As members of the papain superfamily,1
cathepsins are involved in many biological processes related to human diseases and disorders.1–4
Previously identified cathepsins include cathepsin B, D, H, K, L, and S. Several of these proteins have been selected as biological targets to develop therapeutic treatments, and a number of inhibitors have been identified and developed for many of these enzymes. Cathepsin B inhibitors are highly sought after chemical agents since many diseases, such as neurodegenerative disorder, cardiovascular disease, cancer, inflammation, rheumatoid arthritis, and Alzheimer’s disease5–12
, have been connected with unusual levels or abnormal function of cathepsin B. As an ubiquitous lysosomal cysteine proteases, cathepsin B has been found to be responsible for intracellular as well as extracellular proteolysis in mammalian cells and can facilitate cell migration by dissolving the extracellular barriers, which result in tumor metastasis and angiogenesis.13–15
The biological activity and function of cathepsin B is also important during viral infection and replication for several viruses, such as Ebola, SARS (Severe Acute Respiratory Syndrome) in human cells.16, 17
Due to its important biological functions, which are directly related to several important human diseases, cathepsin B has been chosen as a drug development target in many efforts.

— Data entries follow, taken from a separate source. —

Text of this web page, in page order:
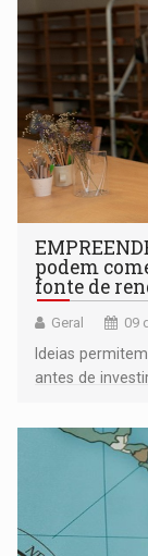
podem
fonte de
Geral 09
Ideias
antes de
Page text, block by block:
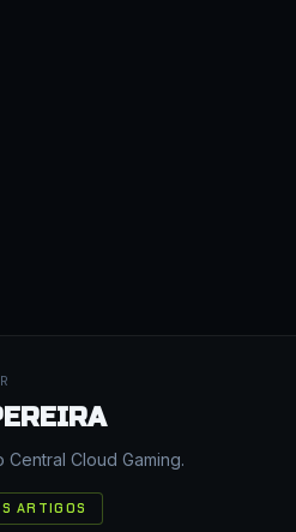
Cloud Gaming.
ARTIGOS
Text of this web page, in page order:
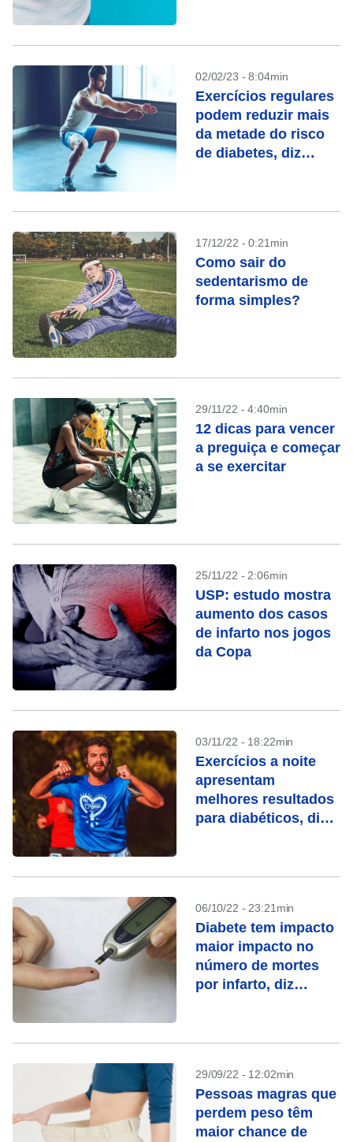
02/02/23 - 8:04min
Exercícios regulares
podem reduzir mais
da metade do risco
de diabetes, diz
17/12/22 - 0:21min
Como sair do
sedentarismo de
forma simples?
29/11/22 - 4:40min
12 dicas para vencer
a preguiça e começar
a se exercitar
25/11/22 - 2:06min
USP: estudo mostra
aumento dos casos
de infarto nos jogos
da Copa
03/11/22 - 18:22min
Exercícios a noite
apresentam
melhores resultados
para diabéticos, diz
06/10/22 - 23:21min
Diabete tem impacto
maior impacto no
número de mortes
por infarto, diz
29/09/22 - 12:02min
Pessoas magras que
perdem peso têm
maior chance de
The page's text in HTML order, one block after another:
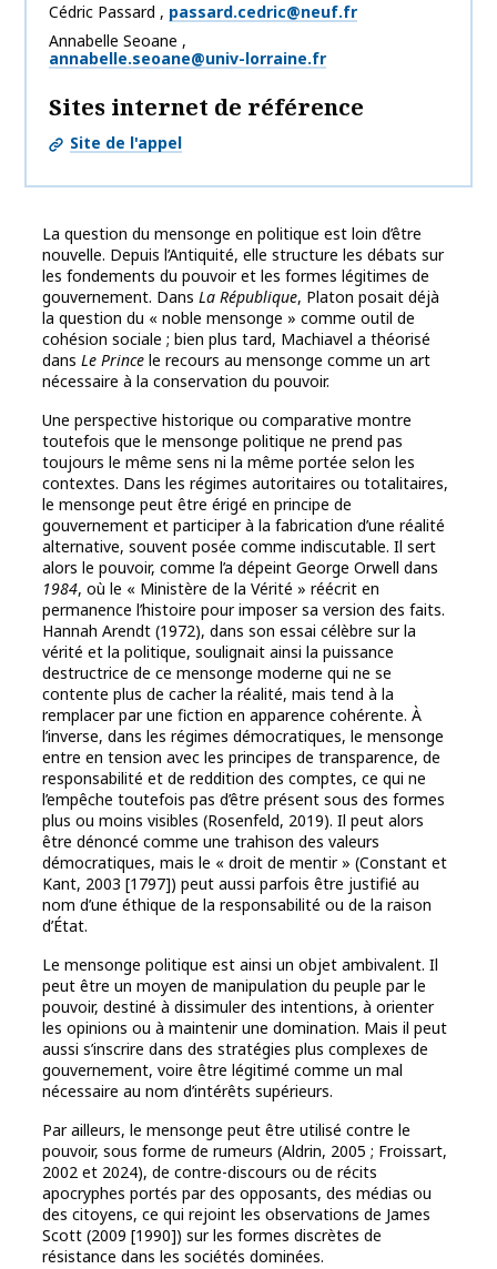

A number of compounds have been found to inhibit cathepsin B activity, and some of these compounds have been tested and are effective in animal experiments.5–12, 18–20
Most of these cathepsin inhibitors disable the biological activity of cathepsin B through forming irreversible covalent chemical bond in the catalytic site of the enzyme. These irreversible inhibitors include dipeptidyl nitriles21
, vinyl sulfones, expoxysuccinates, acyloxymethyl ketones, fluoromethyl ketones, hydrazides, and bis
Structural studies have provided detailed insights into the biological mechanisms of these inhibitors. Inhibitors bind to the catalytic active site of cathepsin B, and form an irreversible covalent bond with the protein in the active site.21, 23
Meanwhile, computational studies, such as docking and virtual screening, were also used to explore the binding and inhibition mechanism of these inhibitors.24–26
These computational approaches have proved efficient and essential for optimizing and designing chemical agents with improved biological activities.27–29
In an effort to identify chemical probes through high throughput screening technology (HTS), a number of chemicals have been found to be active against cathepsin B in the screening campaign for inhibitor identification, with the NIH Molecular Libraries Program (MLP). The screening results were deposited into the PubChem (http://pubchem.ncbi.nlm.nih.gov
), a database for molecular structures and associated biological activities which is available to general public. The database contains the 2D structures and the biological activity (IC50
) derived from dose-response HTS experiments for the active compounds tested.
In a previous study,30, 31
docking simulation was used to model the binding structures of the active compounds identified by the high throughput screening (HTS) tests to the binding site of the protein. A relative binding affinity was calculated for each compound studied based on the respective modeled bound structure using the linear response molecular mechanics Poisson Boltzmann-surface area method (LR-MM-PBSA). Strong correlations between the calculated binding affinities and experimental biological activities were obtained.30, 31
Three-dimension (3D) Comparative Molecular Field Analysis (CoMFA) quantitative structure-activity relationships (QSAR) models were also established based on the multi-conformation method with high correlation coefficients for these active compounds (to be published). Given the importance of the enzyme in disease treatment and the broad research interest to screen and identify potent inhibitors, efforts have been taken further to build the QSAR models to correlate the molecular and physicochemical properties with the biological activities of the compounds tested in the Cathepsin B inhibition screening experiments. Efforts were also undertaken to build statistical models to classify inhibition activities against Cathepsin B for specific compounds. This work reports the results of the continuous (continuous in bioactivity space) and binary (two discrete bioactivity status, e.g. ‘active’ vs
‘inactive’) QSAR models in order to obtain insight into the relationship of chemical structure and physicochemical properties/biological activity. Additionally, the results of this work may provide means to pre-screen compounds to facilitate in silico
design of de novo cathepsin B inhibitors and the development of drugs for the treatment of varies human diseases using some other molecular targets.